Exercise: Every line from the one containing "Services, LLCfor a" to the end of the records below must be copied exactly, and no pictures may be included.

Given data:
____
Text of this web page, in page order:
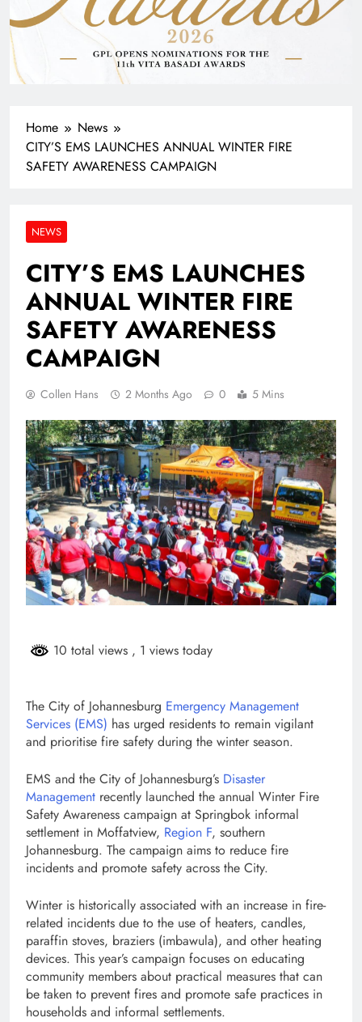
Home
News
CITY’S EMS LAUNCHES ANNUAL WINTER FIRE
SAFETY AWARENESS CAMPAIGN
NEWS
CITY’S EMS LAUNCHES
ANNUAL WINTER FIRE
SAFETY AWARENESS
CAMPAIGN
Collen Hans 2 Months Ago 0 5 Mins
10 total views , 1 views today
The City of Johannesburg Emergency Management
Services (EMS) has urged residents to remain vigilant
and prioritise fire safety during the winter season.
EMS and the City of Johannesburg’s Disaster
Management recently launched the annual Winter Fire
Safety Awareness campaign at Springbok informal
settlement in Moffatview, Region F, southern
Johannesburg. The campaign aims to reduce fire
incidents and promote safety across the City.
Winter is historically associated with an increase in fire-
related incidents due to the use of heaters, candles,
paraffin stoves, braziers (imbawula), and other heating
devices. This year’s campaign focuses on educating
community members about practical measures that can
be taken to prevent fires and promote safe practices in
households and informal settlements.
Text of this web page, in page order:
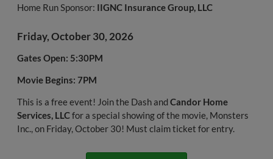
Home Run Sponsor: IIGNC Insurance Group, LLC
Friday, October 30, 2026
Gates Open: 5:30PM
Movie Begins: 7PM
This is a free event! Join the Dash andCandor Home
Services, LLCfor a special showing of the movie, Monsters
Inc., on Friday, October 30! Must claim ticket for entry.
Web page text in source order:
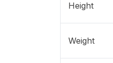
Height
Weight
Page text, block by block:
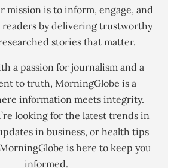
mission is to inform, engage, and
by delivering trustworthy
stories that matter.
a passion for journalism and a
to truth, MorningGlobe is a
information meets integrity.
looking for the latest trends in
in business, or health tips
is here to keep you
informed.
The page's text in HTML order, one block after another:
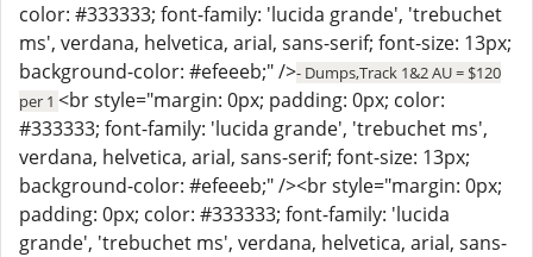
____
Answer below:
Services, LLCfor a special showing of the movie, Monsters
Inc., on Friday, October 30! Must claim ticket for entry.
Web page text in source order:
Height
Weight
Page text, block by block:
mission is to inform, engage, and
by delivering trustworthy
stories that matter.
a passion for journalism and a
to truth, MorningGlobe is a
information meets integrity.
looking for the latest trends in
in business, or health tips
is here to keep you
informed.
The page's text in HTML order, one block after another:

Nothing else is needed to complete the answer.